Alckmin pede dinheiro a Dilma para combater crise hídrica

Por Nadia
Represa Jaguari/Jacareí, do sistema Cantareira | Moacyr Lopes Junior/Folhapress Represa Jaguari/Jacareí, do sistema Cantareira | Moacyr Lopes Junior/Folhapress

Três dias após o fim das eleições, o governador Geraldo Alckmin (PSDB) e a presidente reeleita, Dilma Rousseff (PT), resolveram baixar o tom das acusações sobre a responsabilidade pela crise hídrica que atinge o Estado de São Paulo.

Alckmin afirmou nesta quarta-feira que pedirá ao governo federal recursos financeiros e a desoneração de impostos para enfrentar a atual crise de desabastecimento. Segundo o tucano, o governo estadual já preparou um pacote com os pedidos. “Não tem terceiro turno. Nossa disposição é do diálogo, da cooperação. De trabalharmos juntos em benefício da população”, afirmou Alckmin.

Nesta terça, durante entrevista ao Jornal da Band, Dilma havia afirmado que ofereceu ajuda para ajudar a diminuir o problema no começo de 2014 e que teria contribuído com qualquer obra de emergência, mas que Alckmin não aceitou.

“Uma série de investimentos que deveriam ter sido feitos não foram”, disse a presidente.

O primeiro pleito citado pelo governador é a isenção do PIS e Cofins para empresas de saneamento básico.

“A presidente prometeu que faria isso há quatro anos. Só a Sabesp paga R$ 680 milhões de PIS e Cofins. Vamos conversar com ela. O governo federal sempre foi nosso grande parceiro.” Ele também defendeu  uma parceria para as obras de interligação do rio Jaguari, da bacia do Paraíba do Sul, com a represa do Atibainha, do sistema Cantareira.

Alckmin reclamou do ONS (Operador Nacional do Sistema) que, segundo ele, priorizou a geração de energia elétrica na represa do Jaguari, e não o fornecimento de água. Segundo ele, a represa poderia garantir mais 1,1 bilhão de m³ de água.

Reservatórios

Na terça, o nível do Cantareira caiu para 12,7%, já contabilizados os 106 bilhões de litros da segunda cota do volume morto. Os sistemas Alto Tietê e Guarapiranga caíram para 7% e 40,5%, respectivamente.
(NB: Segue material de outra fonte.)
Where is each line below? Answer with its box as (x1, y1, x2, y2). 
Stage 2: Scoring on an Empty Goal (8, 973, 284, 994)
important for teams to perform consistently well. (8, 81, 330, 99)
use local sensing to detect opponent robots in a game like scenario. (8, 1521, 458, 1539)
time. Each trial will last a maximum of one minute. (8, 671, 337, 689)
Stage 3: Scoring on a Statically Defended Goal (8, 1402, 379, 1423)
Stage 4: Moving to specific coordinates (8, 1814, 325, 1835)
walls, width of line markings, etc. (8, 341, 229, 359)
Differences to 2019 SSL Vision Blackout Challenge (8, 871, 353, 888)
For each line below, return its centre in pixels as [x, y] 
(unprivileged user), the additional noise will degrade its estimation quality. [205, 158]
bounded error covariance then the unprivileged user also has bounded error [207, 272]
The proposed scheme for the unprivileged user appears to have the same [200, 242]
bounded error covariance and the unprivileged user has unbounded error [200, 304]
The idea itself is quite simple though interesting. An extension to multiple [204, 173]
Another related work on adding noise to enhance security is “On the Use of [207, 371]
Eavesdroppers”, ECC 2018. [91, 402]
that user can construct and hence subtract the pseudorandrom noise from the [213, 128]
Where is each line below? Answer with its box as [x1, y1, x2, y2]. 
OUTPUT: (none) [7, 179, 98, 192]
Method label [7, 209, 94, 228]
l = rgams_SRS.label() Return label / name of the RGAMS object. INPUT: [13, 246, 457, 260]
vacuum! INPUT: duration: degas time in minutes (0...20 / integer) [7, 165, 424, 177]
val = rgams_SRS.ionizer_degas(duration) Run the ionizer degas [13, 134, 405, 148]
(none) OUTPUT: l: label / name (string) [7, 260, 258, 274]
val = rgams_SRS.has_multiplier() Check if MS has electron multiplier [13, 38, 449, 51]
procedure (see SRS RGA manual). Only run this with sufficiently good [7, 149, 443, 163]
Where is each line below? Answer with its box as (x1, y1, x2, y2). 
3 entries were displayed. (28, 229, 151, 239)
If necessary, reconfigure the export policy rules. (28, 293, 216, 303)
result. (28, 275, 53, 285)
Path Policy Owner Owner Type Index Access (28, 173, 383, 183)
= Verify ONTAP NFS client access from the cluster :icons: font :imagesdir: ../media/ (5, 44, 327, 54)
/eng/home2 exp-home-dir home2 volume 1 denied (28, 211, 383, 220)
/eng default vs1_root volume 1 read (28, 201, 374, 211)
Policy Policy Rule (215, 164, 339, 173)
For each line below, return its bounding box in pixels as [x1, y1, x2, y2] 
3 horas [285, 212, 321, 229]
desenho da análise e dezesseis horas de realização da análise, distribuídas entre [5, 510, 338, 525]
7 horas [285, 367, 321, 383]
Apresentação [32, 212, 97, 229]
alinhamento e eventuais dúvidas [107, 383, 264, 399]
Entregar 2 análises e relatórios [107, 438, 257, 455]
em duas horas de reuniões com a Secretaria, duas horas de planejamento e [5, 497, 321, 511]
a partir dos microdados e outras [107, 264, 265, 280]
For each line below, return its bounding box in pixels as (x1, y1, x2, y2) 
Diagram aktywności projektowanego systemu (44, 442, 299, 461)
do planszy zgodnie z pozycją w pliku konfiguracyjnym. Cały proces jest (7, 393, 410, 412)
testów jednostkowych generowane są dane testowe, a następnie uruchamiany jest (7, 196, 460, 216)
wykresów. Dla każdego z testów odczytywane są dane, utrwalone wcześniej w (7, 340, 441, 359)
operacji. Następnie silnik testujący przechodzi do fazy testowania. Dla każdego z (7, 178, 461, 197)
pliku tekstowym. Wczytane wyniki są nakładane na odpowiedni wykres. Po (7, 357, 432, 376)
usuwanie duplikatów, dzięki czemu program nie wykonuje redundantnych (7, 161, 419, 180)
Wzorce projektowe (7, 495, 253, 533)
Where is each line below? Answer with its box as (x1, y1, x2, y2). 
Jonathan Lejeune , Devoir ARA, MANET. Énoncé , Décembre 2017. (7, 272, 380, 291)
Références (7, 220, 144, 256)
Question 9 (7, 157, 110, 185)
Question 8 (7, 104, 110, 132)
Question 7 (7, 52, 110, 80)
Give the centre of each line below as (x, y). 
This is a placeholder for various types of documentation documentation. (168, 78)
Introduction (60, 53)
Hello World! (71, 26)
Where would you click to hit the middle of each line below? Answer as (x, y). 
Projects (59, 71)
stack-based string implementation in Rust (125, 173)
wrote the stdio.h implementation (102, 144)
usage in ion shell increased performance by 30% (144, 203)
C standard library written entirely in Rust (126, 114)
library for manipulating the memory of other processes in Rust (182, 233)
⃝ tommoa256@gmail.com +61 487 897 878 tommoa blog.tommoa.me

CPI quer saber quem vetou avisos sobre crise

O presidente da CPI da Sabesp na Câmara Municipal, Laércio Benko (PHS), afirmou que enviou ofício para a presidente da companhia, Dilma Pena, pedindo para que ela informe quem foi o superior que a orientou a não informar a população sobre a crise hídrica que atinge o Estado de São Paulo.

Em um áudio de uma reunião da cúpula da Sabesp, divulgado pela “Folha de S.Paulo”, Dilma afirmou que uma “orientação superior” impediu a empresa de alertar a população sobre a necessidade de economizar água.

Benko disse que irá pedir que o Ministério Público investigue a dirigente por prevaricação e improbidade administrativa.  Em nota, o governo de São Paulo disse que cabe à Sabesp esclarecer as circunstâncias e o sentido das declarações de Dilma Pena.

ONGs propõem 400 ações para aumentar economia

Um grupo formado por cerca de 30 ONGs criou uma lista com cerca de 400 sugestões de economia e medidas a serem tomadas pelo Estado durante a crise hídrica. Entre as propostas do projeto Aliança pela Água está a sugestão de uma multa para quem não economizar água e aviso prévio dos cortes de abastecimento.

O grupo também defende o incentivo a alternativas de economia, como uso de hidrômetros individualizados.

Termômetro marca 34ºC na avenida Paulista | J.Duran Machfee/Folhapress Termômetro marca 34ºC na avenida Paulista | J.Duran Machfee/Folhapress

Chuva chega na sexta, mas calor continua

A nebulosidade aumenta em todo o Estado a partir desta quinta-feira. Na sexta, pancadas de chuva e trovoadas podem atingir a capital, principalmente à tarde. Também há previsão de chuva no sábado e no domingo. Mesmo assim, as altas temperaturas continuam. Na quinta, os termômetros podem marcar 33oC, segundo o Inmet.

Na terça, a máxima foi de 31,7oC. A umidade relativa do ar ficou em torno dos 28%, segundo o CGE. A Defesa Civil decretou estado de atenção (entre 20% e 30%).